◆ **TASK INSTRUCTIONS**
I need each line of the entries below that includes the string "Corsair".

====== MATERIAL FOR THIS EXERCISE ======

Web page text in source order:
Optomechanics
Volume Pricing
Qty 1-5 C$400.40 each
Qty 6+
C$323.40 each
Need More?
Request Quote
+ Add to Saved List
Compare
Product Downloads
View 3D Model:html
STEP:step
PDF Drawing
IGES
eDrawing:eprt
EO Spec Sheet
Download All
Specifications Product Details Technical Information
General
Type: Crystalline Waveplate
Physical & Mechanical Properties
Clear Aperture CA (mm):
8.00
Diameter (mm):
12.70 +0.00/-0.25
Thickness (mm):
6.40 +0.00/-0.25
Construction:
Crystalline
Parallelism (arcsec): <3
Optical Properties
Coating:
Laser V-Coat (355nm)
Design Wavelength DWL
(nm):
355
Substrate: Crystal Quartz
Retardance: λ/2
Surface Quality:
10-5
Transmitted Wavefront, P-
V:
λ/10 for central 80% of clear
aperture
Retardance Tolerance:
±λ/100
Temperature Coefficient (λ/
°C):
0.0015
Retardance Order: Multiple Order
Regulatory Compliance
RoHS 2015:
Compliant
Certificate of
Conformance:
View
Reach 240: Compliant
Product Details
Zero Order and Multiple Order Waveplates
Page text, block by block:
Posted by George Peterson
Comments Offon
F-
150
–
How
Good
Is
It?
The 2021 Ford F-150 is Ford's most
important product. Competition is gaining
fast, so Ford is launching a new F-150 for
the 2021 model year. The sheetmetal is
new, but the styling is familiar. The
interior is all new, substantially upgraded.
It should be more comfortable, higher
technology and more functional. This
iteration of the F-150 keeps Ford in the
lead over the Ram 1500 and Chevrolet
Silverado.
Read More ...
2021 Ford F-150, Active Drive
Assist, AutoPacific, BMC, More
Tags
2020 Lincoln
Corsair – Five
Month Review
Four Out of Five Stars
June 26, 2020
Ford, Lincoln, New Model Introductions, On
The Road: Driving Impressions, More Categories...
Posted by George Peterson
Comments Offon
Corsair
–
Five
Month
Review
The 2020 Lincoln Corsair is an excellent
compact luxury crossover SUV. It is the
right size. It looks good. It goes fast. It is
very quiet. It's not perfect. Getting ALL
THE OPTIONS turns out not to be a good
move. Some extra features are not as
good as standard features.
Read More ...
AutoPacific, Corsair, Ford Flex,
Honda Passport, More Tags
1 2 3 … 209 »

======

◆ **RESULT OF THE EXERCISE**
Corsair – Five
Corsair
The 2020 Lincoln Corsair is an excellent
AutoPacific, Corsair, Ford Flex,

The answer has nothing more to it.